WHAT THIS TASK INVOLVES: Nothing except the pictures should be left out when you reproduce the listing exactly.
START DATASET
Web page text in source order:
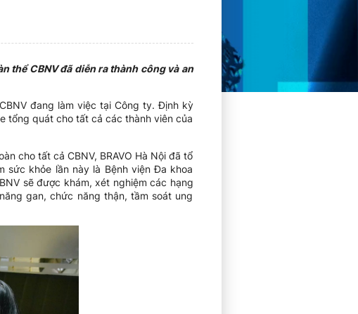
thể CBNV đã diễn ra thành công và an
đang làm việc tại Công ty. Định kỳ
tổng quát cho tất cả các thành viên của
cho tất cả CBNV, BRAVO Hà Nội đã tổ
khỏe lần này là Bệnh viện Đa khoa
sẽ được khám, xét nghiệm các hạng
gan, chức năng thận, tầm soát ung
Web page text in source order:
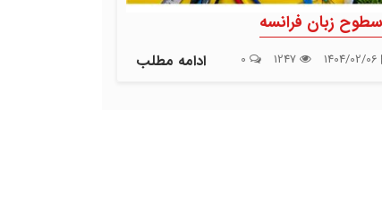
سطوح زبان فرانسه
ادامه مطلب
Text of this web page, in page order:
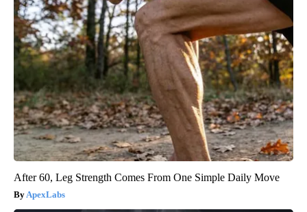
After 60, Leg Strength Comes From One Simple Daily Move
ApexLabs
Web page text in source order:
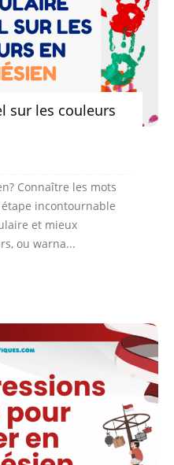
sur les couleurs
Connaître les mots
incontournable
et mieux
ou warna...
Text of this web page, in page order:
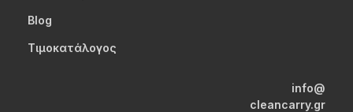
Blog
Τιμοκατάλογος
info@
cleancarry.gr
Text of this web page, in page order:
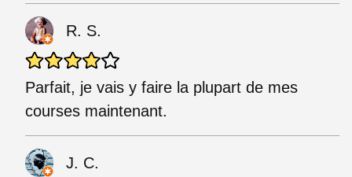
R. S.
Parfait, je vais y faire la plupart de mes
courses maintenant.
J. C.
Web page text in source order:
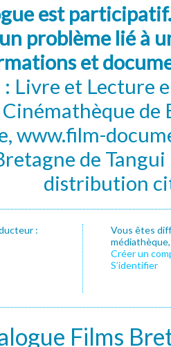
est
problème lié à
et
Livre et Lecture
de
www.film-
de
distribution
:
Vous êtes
Créer un
S’identifier
Films
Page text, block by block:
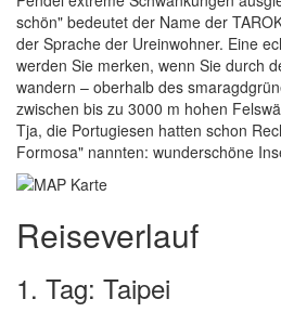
END DATASET
EXERCISE OUTPUT:
Web page text in source order:
thể CBNV đã diễn ra thành công và an
đang làm việc tại Công ty. Định kỳ
tổng quát cho tất cả các thành viên của
cho tất cả CBNV, BRAVO Hà Nội đã tổ
khỏe lần này là Bệnh viện Đa khoa
sẽ được khám, xét nghiệm các hạng
gan, chức năng thận, tầm soát ung
Web page text in source order:
سطوح زبان فرانسه
ادامه مطلب
Text of this web page, in page order:
After 60, Leg Strength Comes From One Simple Daily Move
ApexLabs
Web page text in source order:
sur les couleurs
Connaître les mots
incontournable
et mieux
ou warna...
Text of this web page, in page order:
Blog
Τιμοκατάλογος
info@
cleancarry.gr
Text of this web page, in page order:
R. S.
Parfait, je vais y faire la plupart de mes
courses maintenant.
J. C.
Web page text in source order:
est
problème lié à
et
Livre et Lecture
de
www.film-
de
distribution
:
Vous êtes
Créer un
S’identifier
Films
Page text, block by block:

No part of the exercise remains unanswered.